Let $X_n$ be a Markov chain. Use Levy's zero-one law to show that if $$P(\cup_{m=n+1}^{\infty}\{X_m\in B_m\}|X_n)\geq\delta>0 \text{ on }\{X_n\in A_n\}\text{, then}$$ $$P(\{X_n\in A_n\text{ i.o.}\} - \{X_n\in B_n\text{ i.o.}\})=0$$
My attempt: $$\text{Let }C_n = \cup_{m=n+1}^{\infty}\{X_m\in B_m\}\implies \cap C_n=\{X_n\in B_n \text{ i.o.}\}$$ $$P(\cup_{m=n+1}^{\infty}\{X_m\in B_m\}|X_n) = E(1_{C_n}|X_n)=E(1_{C_n}|\mathcal{F}_n)\rightarrow E(1_{\cap C_n}|\mathcal{F}_{\infty}) = 1_{\cap C_n} \text{ by 0-1 law}$$
where $\mathcal{F}_n = \sigma(X_1,..,X_n)$ and the second equality holds because of Markov property. We know that on $$\{X_n\in A_n\}, E(1_{C_n}|X_n)\geq \delta>0 \text{ and thus on } \{X_n\in A_n \text{ i.o.}\}, E(1_{C_n}|X_n)\geq \delta>0 \text{ i.o.}$$ and since the limit of $E(1_{C_n}|X_n) = \cap C_n = \{X_n\in B_n \text{ i.o.}\}$, I guess $$\{X_n\in A_n \text{ i.o.}\}\subset \{X_n\in B_n \text{ i.o.}\}$$
May I know how that leads to the answer, I am missing something small. Thanks.

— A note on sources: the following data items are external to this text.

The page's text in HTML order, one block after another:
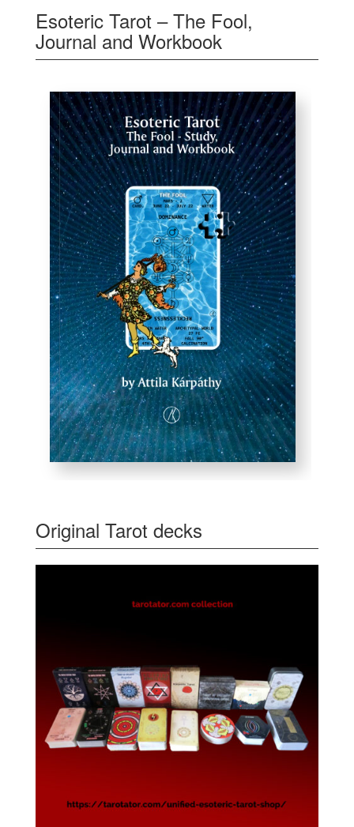
Esoteric Tarot – The Fool,
Journal and Workbook
Original Tarot decks
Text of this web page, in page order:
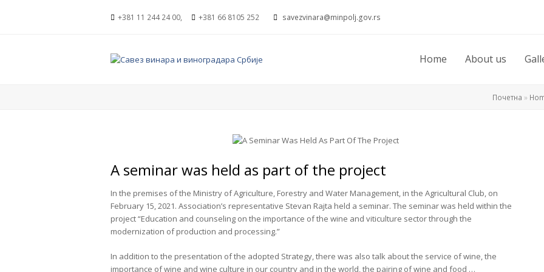
+381 11 244 24 00, +381 66 8105 252 savezvinara@minpolj.gov.rs
Home About us
Почетна »
A seminar was held as part of the project
In the premises of the Ministry of Agriculture, Forestry and Water Management, in the Agricultural Club, on
February 15, 2021. Association’s representative Stevan Rajta held a seminar. The seminar was held within the
project “Education and counseling on the importance of the wine and viticulture sector through the
modernization of production and processing.”
In addition to the presentation of the adopted Strategy, there was also talk about the service of wine, the
importance of wine and wine culture in our country and in the world, the pairing of wine and food …
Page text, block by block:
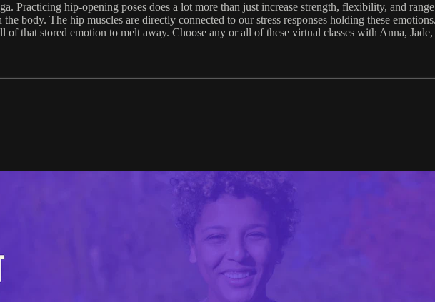
Practicing hip-opening poses does a lot more than just increase strength, flexibility, and
body. The hip muscles are directly connected to our stress responses holding these
of that stored emotion to melt away. Choose any or all of these virtual classes with Anna,
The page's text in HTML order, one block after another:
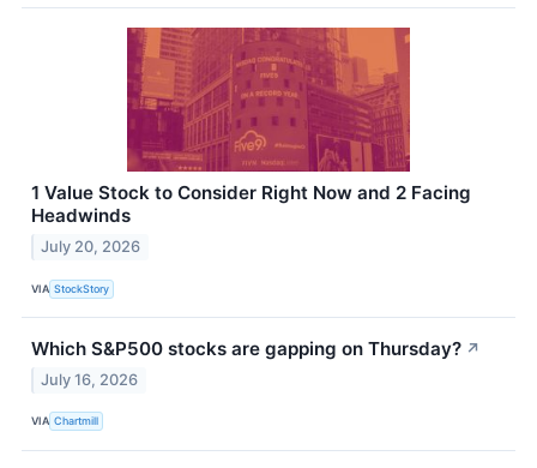
1 Value Stock to Consider Right Now and 2 Facing
Headwinds
July 20, 2026
VIA StockStory
Which S&P500 stocks are gapping on Thursday? ↗
July 16, 2026
VIA Chartmill
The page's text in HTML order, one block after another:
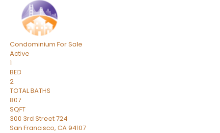
Condominium For Sale
Active
1
BED
2
TOTAL BATHS
807
SQFT
300 3rd Street 724
San Francisco, CA94107
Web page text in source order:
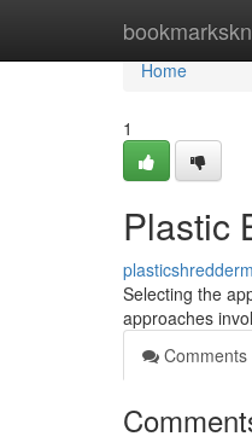
Home
Home
1
Plastic
Selecting the
approaches
Comments
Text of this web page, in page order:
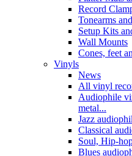
Record
Tonearms
Setup Kits
Wall Mounts
Cones, feet
Vinyls
News
All vinyl
Audiophile
metal...
Jazz
Classical
Soul, Hip-
Blues
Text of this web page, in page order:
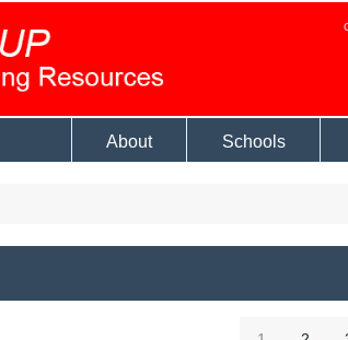
About Schools
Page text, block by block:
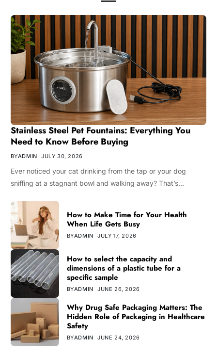
Stainless Steel Pet Fountains: Everything You
Need to Know Before Buying
BYADMIN JULY 30, 2026
Ever noticed your cat drinking from the tap or your dog
sniffing at a stagnant bowl and walking away? That’s…
How to Make Time for Your Health
When Life Gets Busy
BYADMIN JULY 17, 2026
How to select the capacity and
dimensions of a plastic tube for a
specific sample
BYADMIN JUNE 26, 2026
Why Drug Safe Packaging Matters: The
Hidden Role of Packaging in Healthcare
Safety
BYADMIN JUNE 24, 2026
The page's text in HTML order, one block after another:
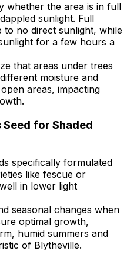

Since the convergence is hold a.s. You actually have shown $$1_{\{X_n\in A_n \text{ i.o.}\}}\leq 1_{\{X_n\in B_n \text{ i.o.}\}} \text{ a.s.}$$ Note that two sets $U$ and $V$ with $U\subset V$ imply that $U-V=\emptyset$. Hence $$\{X_n\in A_n \text{ i.o.}\}- \{X_n\in B_n \text{ i.o.}\}$$ is a null set and then has probability $0$.